# A year of hell



## findingpeace (Mar 14, 2009)

I first posted in dec of 2008 when my wife without warning moved out on me after an affair with my martial arts instuctor of three years we tried to work on things for awhile had an argument on valentines day and she started to see the other guy again after 8 week they broke up and my wife started to warm up to me by calling me more and saying sorry for what she did but here it is in the new year we have been seperated for a year and I found out over the weekend of Jan 1rst I discovered she is seeing this guy again so this is the 3rd time for them my heart is so torn I dont see no other option than divorce my wife doesnt know that I know she is seeing him and i am finding hard to be nice to her not sure how to confront her this is where i need some opinions any would be appreciated Thank you


----------



## Feelingalone (Apr 22, 2009)

give her her walking papers.


----------



## SoxMunkey (Jan 1, 2010)

From what you have stated, you really haven't mentioned if you and your wife were working on resolving your issues and working towards getting back together. I do find it interesting that she is so willing to continually give this other person another chance and she has already counted you out.

If you are going to file for divorce, then I strongly suggest that you have your information correct and factual before you proceed. I am surely not an expert, but it seems to me that all is lost. If the two if you have been idle during this last year, and not trying to talk things out, seek counseling, or put any effort whatsoever in trying to patch things up... then maybe it is time to part ways. 

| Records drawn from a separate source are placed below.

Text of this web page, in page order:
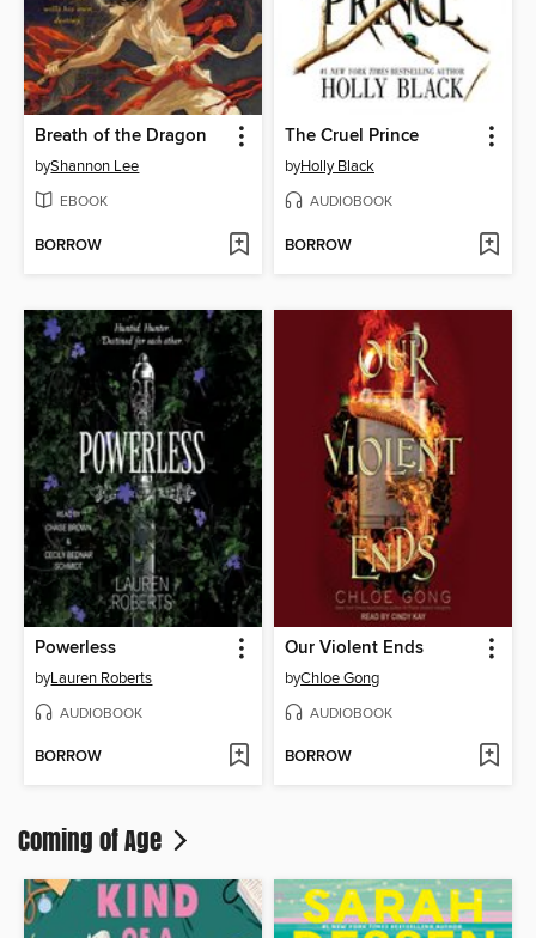
Breath of the Dragon
byShannon Lee
EBOOK
BORROW
The Cruel Prince
byHolly Black
AUDIOBOOK
BORROW
Powerless
byLauren Roberts
AUDIOBOOK
BORROW
Our Violent Ends
byChloe Gong
AUDIOBOOK
BORROW
Coming of Age

Only you would know that for certain though. It is obvious that you still have feelings for her and that you are angry. You have every right to be, but that also doesn't mean that you have to be someone else's fool either.


----------



## Notaclue (Jan 1, 2010)

I have to agree with DS. If she hasn't put any effort in getting back together until she has a problem with her new BF, seems like she is playing both sides of the fence. You are the only one that knows the right answer, but from what you have written, seems like she is going to do this again, maybe with the same guy


----------